Records from a data source
------------------------------------

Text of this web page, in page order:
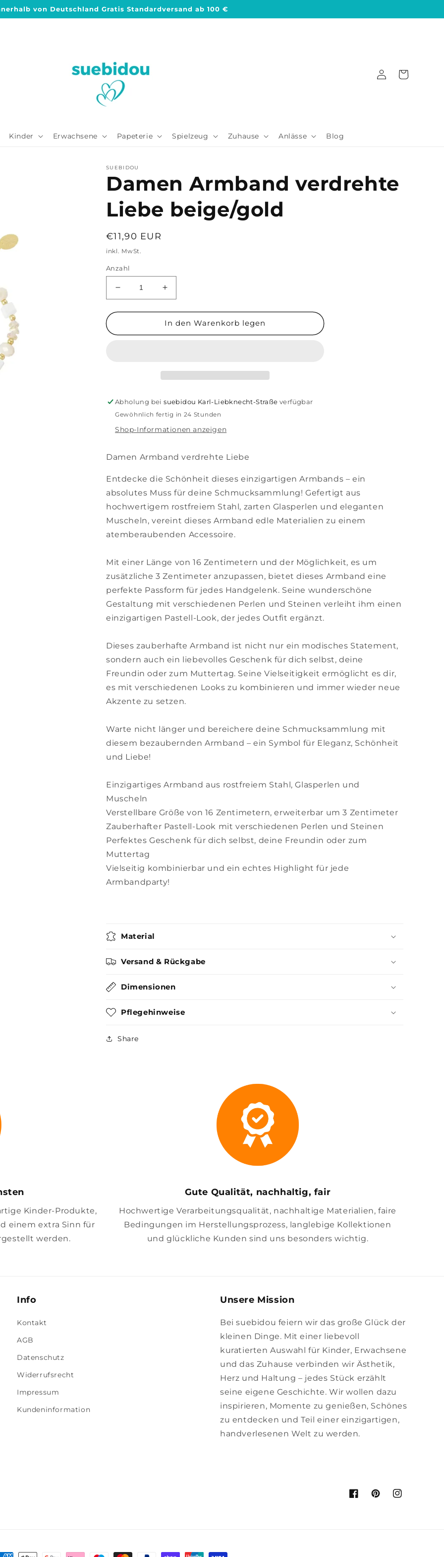
von Deutschland Gratis Standardversand ab 100 €
Kinder Erwachsene Papeterie Spielzeug Zuhause Anlässe Blog
Einloggen
Warenkorb
SUEBIDOU
Damen Armband verdrehte
Liebe beige/gold
Normaler
Preis
€11,90 EUR
inkl. MwSt.
Anzahl
Verringere
die
Menge
Damen
Erhöhe
die
Menge
für
Damen
In den Warenkorb legen
Abholung beisuebidou Karl-Liebknecht-Straße verfügbar
Gewöhnlich fertig in 24 Stunden
Shop-Informationen anzeigen
Damen Armband verdrehte Liebe
Entdecke die Schönheit dieses einzigartigen Armbands – ein
absolutes Muss für deine Schmucksammlung! Gefertigt aus
hochwertigem rostfreiem Stahl, zarten Glasperlen und eleganten
Muscheln, vereint dieses Armband edle Materialien zu einem
atemberaubenden Accessoire.
Mit einer Länge von 16 Zentimetern und der Möglichkeit, es um
zusätzliche 3 Zentimeter anzupassen, bietet dieses Armband eine
perfekte Passform für jedes Handgelenk. Seine wunderschöne
Gestaltung mit verschiedenen Perlen und Steinen verleiht ihm einen
einzigartigen Pastell-Look, der jedes Outfit ergänzt.
Dieses zauberhafte Armband ist nicht nur ein modisches Statement,
sondern auch ein liebevolles Geschenk für dich selbst, deine
Freundin oder zum Muttertag. Seine Vielseitigkeit ermöglicht es dir,
es mit verschiedenen Looks zu kombinieren und immer wieder neue
Akzente zu setzen.
Warte nicht länger und bereichere deine Schmucksammlung mit
diesem bezaubernden Armband – ein Symbol für Eleganz, Schönheit
und Liebe!
Einzigartiges Armband aus rostfreiem Stahl, Glasperlen und
Muscheln
Verstellbare Größe von 16 Zentimetern, erweiterbar um 3 Zentimeter
Zauberhafter Pastell-Look mit verschiedenen Perlen und Steinen
Perfektes Geschenk für dich selbst, deine Freundin oder zum
Muttertag
Vielseitig kombinierbar und ein echtes Highlight für jede
Armbandparty!
Material
Versand & Rückgabe
Dimensionen
Pflegehinweise
Share
Kinder-Produkte,
einem extra Sinn für
werden.
Gute Qualität, nachhaltig, fair
Hochwertige Verarbeitungsqualität, nachhaltige Materialien, faire
Bedingungen im Herstellungsprozess, langlebige Kollektionen
und glückliche Kunden sind uns besonders wichtig.
Info
Kontakt
AGB
Datenschutz
Widerrufsrecht
Impressum
Kundeninformation
Unsere Mission
Bei suebidou feiern wir das große Glück der
kleinen Dinge. Mit einer liebevoll
kuratierten Auswahl für Kinder, Erwachsene
und das Zuhause verbinden wir Ästhetik,
Herz und Haltung – jedes Stück erzählt
seine eigene Geschichte. Wir wollen dazu
inspirieren, Momente zu genießen, Schönes
zu entdecken und Teil einer einzigartigen,
handverlesenen Welt zu werden.
FacebookPinterestInstagram
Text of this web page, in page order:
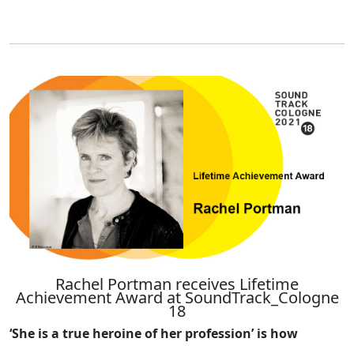
Rachel Portman receives Lifetime
Achievement Award at SoundTrack_Cologne
18
‘She is a true heroine of her profession’ is how
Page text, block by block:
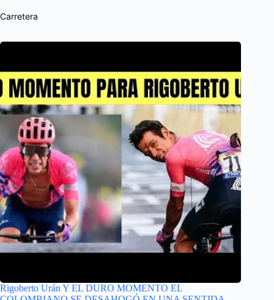
Carretera
Rigoberto Urán Y EL DURO MOMENTO EL
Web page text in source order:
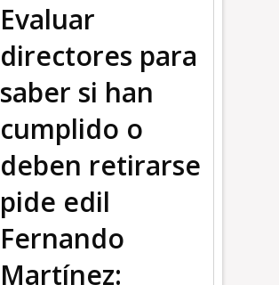
Evaluar
directores para
saber si han
cumplido o
deben retirarse
pide edil
Fernando
Martínez:
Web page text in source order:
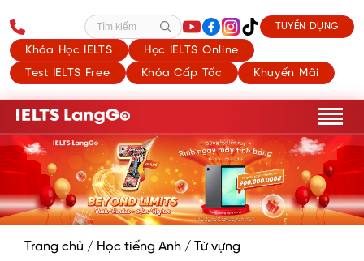
Khóa Học IELTS
Học IELTS Online
Test IELTS Free
Khóa Cấp Tốc Khuyến Mãi
Tìm kiếm TUYỂN DỤNG
Trang chủ / Học tiếng Anh / Từ vựng
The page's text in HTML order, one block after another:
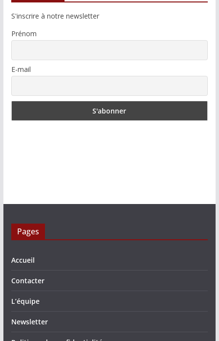
S'inscrire à notre newsletter
Prénom
E-mail
Pages
Accueil
Contacter
L’équipe
Newsletter
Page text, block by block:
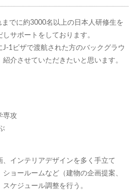
までに約3000名以上の日本人研修生を
サポートをしております。
1ビザで渡航された方のバックグラウ
介させていただきたいと思います。
専攻
インテリアデザインを多く手立て
ョールームなど（建物の企画提案、
ケジュール調整を行う。
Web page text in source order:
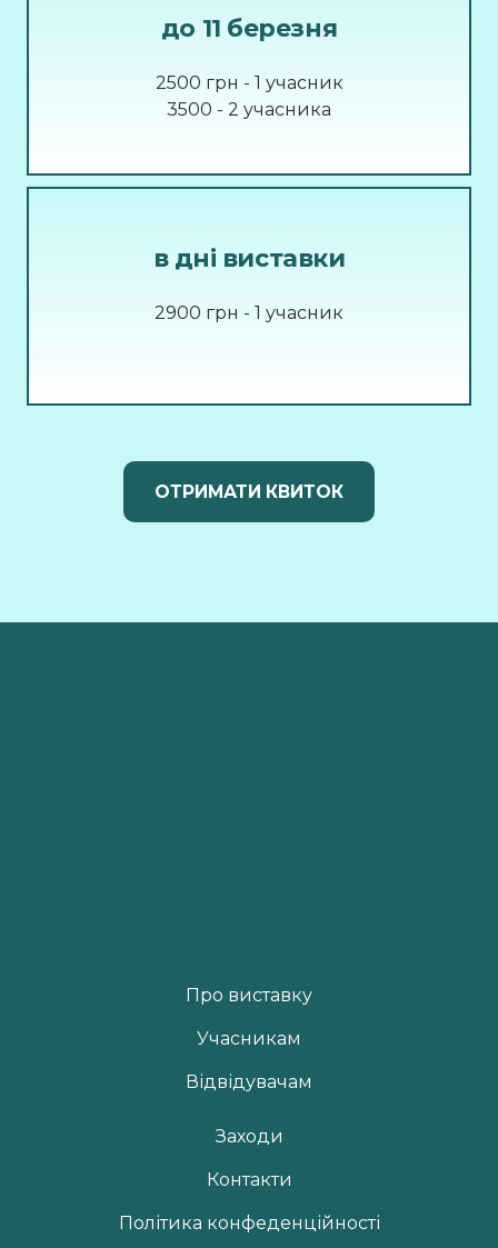
до 11 березня
2500 грн - 1 учасник
3500 - 2 учасника
в дні виставки
2900 грн - 1 учасник
ОТРИМАТИ КВИТОК
Про виставку
Учасникам
Відвідувачам
Заходи
Контакти
Політика конфеденційності
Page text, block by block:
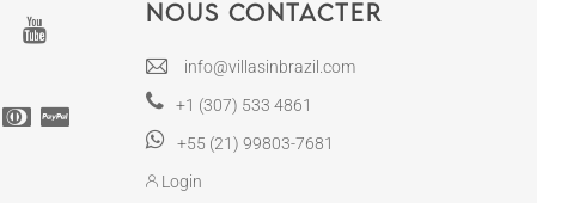
Nous contacter
info@villasinbrazil.com
+1 (307) 533 4861
+55 (21) 99803-7681
Login
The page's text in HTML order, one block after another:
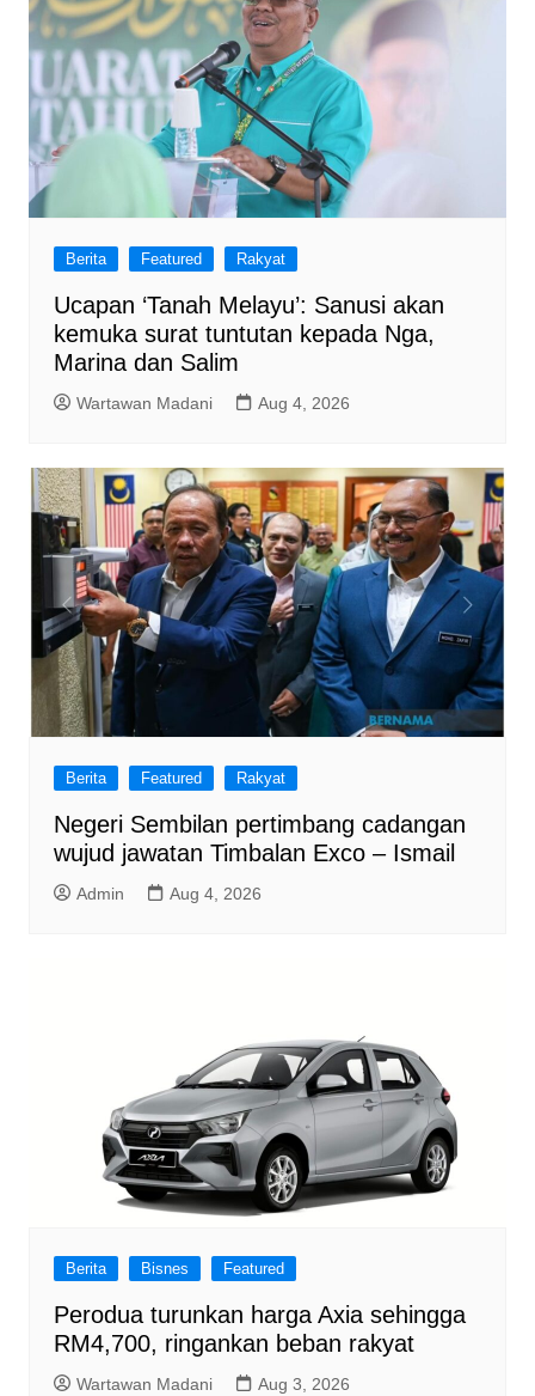
Berita Featured Rakyat
Ucapan ‘Tanah Melayu’: Sanusi akan
kemuka surat tuntutan kepada Nga,
Marina dan Salim
Wartawan Madani Aug 4, 2026
Berita Featured Rakyat
Negeri Sembilan pertimbang cadangan
wujud jawatan Timbalan Exco – Ismail
Admin Aug 4, 2026
Berita Bisnes Featured
Perodua turunkan harga Axia sehingga
RM4,700, ringankan beban rakyat
Wartawan Madani Aug 3, 2026
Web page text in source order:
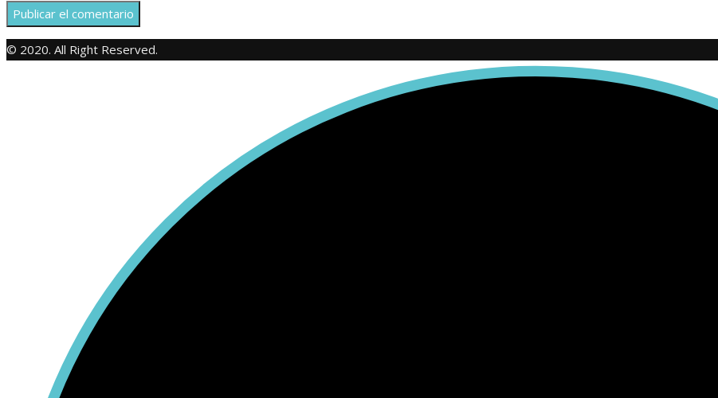
© 2020. All Right Reserved.
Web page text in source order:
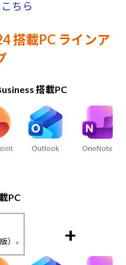
ちら
搭載PC ラインア
搭載PC
PC
）
※ +
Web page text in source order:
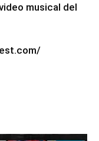
musical del
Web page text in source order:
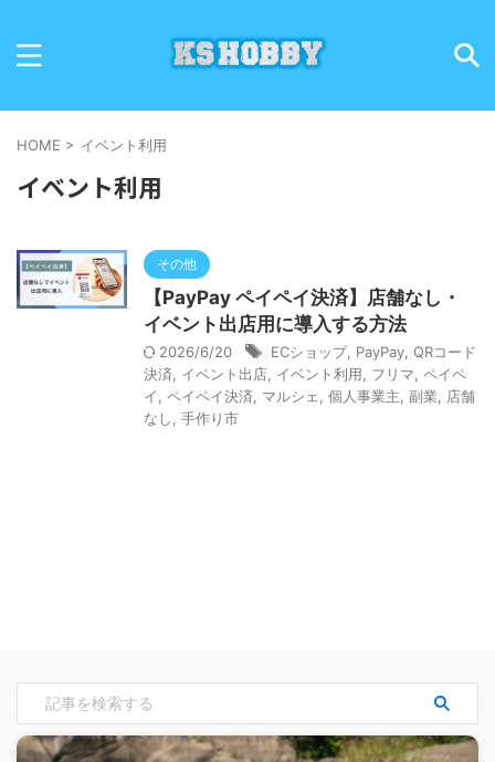
HOME > イベント利用
イベント利用
その他
【PayPay ペイペイ決済】店舗なし・
イベント出店用に導入する方法
2026/6/20 ECショップ, PayPay QRコード
決済
イベント出店 イベント利用 フリマ ペイペ
イ
ペイペイ決済 マルシェ 個人事業主 副業
店舗
なし
手作り市
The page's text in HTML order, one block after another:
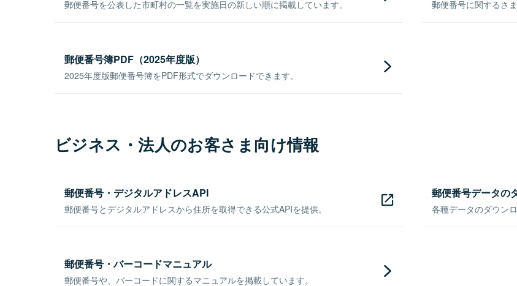
郵便番号を公表した市町村の一覧を実施日の新しい順に掲載しています。 郵便番号に関するさ
郵便番号簿PDF（2025年度版）
2025年度版郵便番号簿をPDF形式でダウンロードできます。
ビジネス・法人のお客さま向け情報
郵便番号・デジタルアドレスAPI
郵便番号とデジタルアドレスから住所を取得できる公式APIを提供。
郵便番号データの
各種データのダウン
郵便番号・バーコードマニュアル
郵便番号や、バーコードに関するマニュアルを掲載しています。
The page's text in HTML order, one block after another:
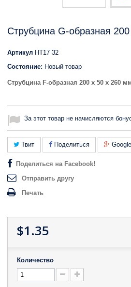
Струбцина G-образная
Артикул HT17-32
Состояние: Новый товар
Струбцина F-образная 200 х 50 х 260
За этот товар не начисляются
Твит Поделиться
Поделиться на Facebook!
Отправить другу
Печать
$1.35
Количество

------------------------------------

Aim of the exercise:
Among the lines of the data above, find those with the word "Madani" and show them.

Your response:
Wartawan Madani Aug 4, 2026
Wartawan Madani Aug 3, 2026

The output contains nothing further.